# Pegas Own Brand Scroll Saws



## Droogs (10 Jun 2017)

I was browsing the SCIES website looking at their Pegas blade range and discovered that they also actually do their own scrollsaws. At first look they do seem to be rebadged Excalibers. Does anyone have one or any experience of them? Am considering getting one as as time goes on along with recent health isues it seems it may be time to rely a bit less on my Mk1 fretsaw and Mk2 Chevalet for my marquetry stuff.


----------



## linkshouse (10 Jun 2017)

Could you provide a link. I did a search for scies and found scies.ch which did have Pegas blades so I'm assuming that's the site you mean, but I couldn't find any machines.

Phill


----------



## AES (10 Jun 2017)

Yeah, I have one - a mid-size Excalibur, called 21 (the table is actually 23.5 inches front to back, the actual throat dimension is 25.5 inches).

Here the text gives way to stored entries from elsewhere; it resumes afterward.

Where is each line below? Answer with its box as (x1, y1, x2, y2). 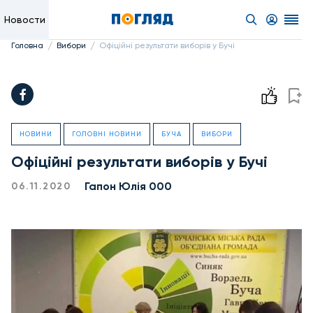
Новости (3, 14, 45, 25)
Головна (11, 41, 43, 50)
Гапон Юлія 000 (85, 180, 172, 193)
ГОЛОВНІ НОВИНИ (72, 130, 142, 138)
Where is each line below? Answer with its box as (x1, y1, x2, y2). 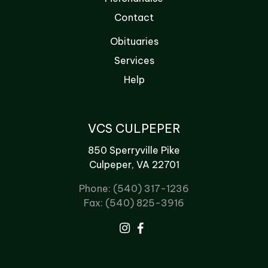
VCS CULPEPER (87, 121, 181, 136)
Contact (114, 11, 154, 24)
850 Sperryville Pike (88, 144, 180, 157)
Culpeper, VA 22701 (89, 159, 179, 171)
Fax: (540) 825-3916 (84, 197, 184, 209)
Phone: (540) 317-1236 (79, 182, 189, 195)
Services (114, 54, 154, 67)
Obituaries (109, 35, 159, 48)

Before buying my saw (70th birthday pressie from my good lady) I did a lot quite a lot of research. I also tried my machine alongside a Hegner and chose the Excali.

The somewhat complicated story is this:
Some years ago a Canadian bloke developed the present range of Excalibur scroll saws, the main feature of which, apart from the parallel arm "up and down" linkage like a Delta for example, is a tilting head (rather than a tilting table).

A while ago that bloke sold out to a larger Canadian company called General International (who also makes various other wood and metal working machines - apparently all well regarded). GI made a number of detail differences and improvements to the basic design.

AFAIK, all Excalibur scroll saws (I'm not sure about other GI machines) are made in Taiwan, but don't let that put you off, the general engineering quality of mine is EXCELLENT, AND, unlike Hegner for example, spares are reasonably priced.

Even if you think the tilt head facility is not so important, don't be so sure., I've found mine to be invaluable, and NOT just for "normal" scroll sawing jobs either - it's easy to move the head, solid as a rock, dead accurate, and very easy to bring back to zero degrees (vertical). A further pointer - a couple of machines new to the market also now have tilting heads that look very similar to the Excali range - Jet for example.

Which brings us to SCIES. A Swiss company that also makes excellent files both hand and Swiss files, plus wood rasps. They are based in the French-speaking part of Switzerland in a place called Vallorbe, which is also the brand name of their files, etc. They also themselves produce the Pegas range of scroll saw blades there.

GI do NOT sell direct to the public, only through distributors/importers - e.g. the UK distributor is Axminster Tools. The distributor for Switzerland and Germany (and I think Austria too) is the above SCIES company in Vallorbe. Certainly when I bought my Excali (from Dictum in Germany, where I also had the chance to try it alongside the Hegner) the machine I took home with me actually came from SCIES in Switzerland (although as is often the case here, it was cheaper in Germany than it would have been buying it from the local Swiss agent of SCIES here)!!!!

"Talking" to Claymore of this parish ("Brian") I discovered that apart from very minor differences, such as a NVR switch which my machine does not have, his "Axminster Trade Excalibur 30" machine that he bought from Axi is 99% the same as the my Excali bought as above. My "German/Swiss" machine has GI, Excalibur and Pegas badges on it, but I THINK if I'd bought mine from the Swiss dealer, it would "only" have had a Pegas badge on it (or perhaps Excali as well).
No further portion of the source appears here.